One of the most enduring goals in regenerative medicine is deceptively simple: replace a person’s damaged or dying cells with healthy new ones grown in the laboratory.
Researchers at Harvard Medical School and around the world have made striking progress toward that goal, learning how to guide stem cells to become muscle, nerve, and other specialized cell types. In principle, those lab-grown cells could one day be used to repair injured tissues or slow the progression of disease.
In practice, however, only a small fraction of these advances has moved beyond the lab.

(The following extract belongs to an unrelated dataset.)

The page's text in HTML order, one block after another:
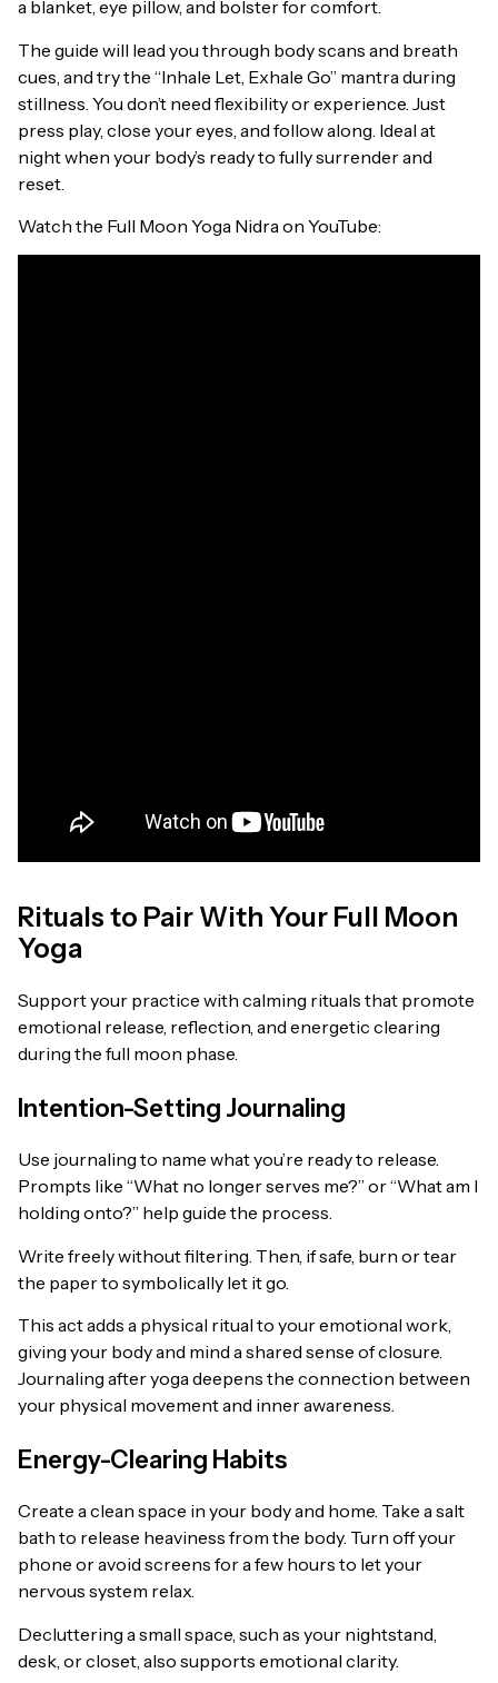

The difficulty lies in how hard it is to control the process by which stem cells develop. As cells mature, they respond to a sequence of chemical signals that tell them what to become. Those signals must arrive at the right moment and in the right amount. Small missteps can cause cells to stray from their intended path, leaving them immature, inconsistent, or unsuitable for use as therapy. Even protocols that work well in one lab can be difficult to reproduce elsewhere.
Researchers in the Blavatnik Institute at HMS co-founded the company Cellular Intelligence to address that challenge.
Building on large experimental datasets from developmental, systems, and computational biology, the company aims to build a foundation model—a large machine-learning system trained on experimental data—to improve two requirements for turning cell replacement therapies into viable treatments: predictability and scalability.
“For many cell therapies, the biology works but not robustly enough,” said scientific co-founder Allon Klein, professor of systems biology at HMS. “You can get the right cells once, but reproducing that result reliably and at scale is a very different problem.”
Once trained and validated, the machine-learning tool could reveal underlying rules that guide cell development—rules that researchers can use to predict how cells will behave under new conditions.
“Developmental biology already has an internal logic,” Klein said. “What we’re trying to do is understand that logic well enough to guide it.”
Exploring translation, step by step
The origins of Cellular Intelligence, formerly known as Somite AI, lie in decades of basic research.
Much of the early work took place at HMS before the team ever envisioned a company. At that stage, the focus was on building tools and asking whether they could shed light on fundamental questions about how cells develop.
As the scientific picture sharpened, Klein and colleagues—including scientific co-founders Olivier Pourquié, the HMS Frank Burr Mallory Professor of Pathology at Brigham and Women’s Hospital and professor of genetics at HMS, and Clifford Tabin, the George Jacob and Jacqueline Hazel Leder Professor of Genetics and head of the Department of Genetics at HMS—began to consider what it would take to develop the work further.
Some questions, such as about reproducibility, scale, and integration of experimental and computational approaches, were difficult to address within academic labs.
The Blavatnik Harvard Life Lab Longwood offered a practical next step. The incubator provides shared laboratory space and infrastructure for early-stage, Harvard-connected life science startups, allowing teams to organize work outside the academic setting while remaining close to ongoing research.
For Cellular Intelligence, that proximity mattered. In its earliest phase, frequent interaction between the scientific founders and the growing team helped clarify which ideas could translate and which would need to be rethought.
“For something this complex, being able to easily move back and forth mattered,” Klein said. “It helped us test ideas quickly.”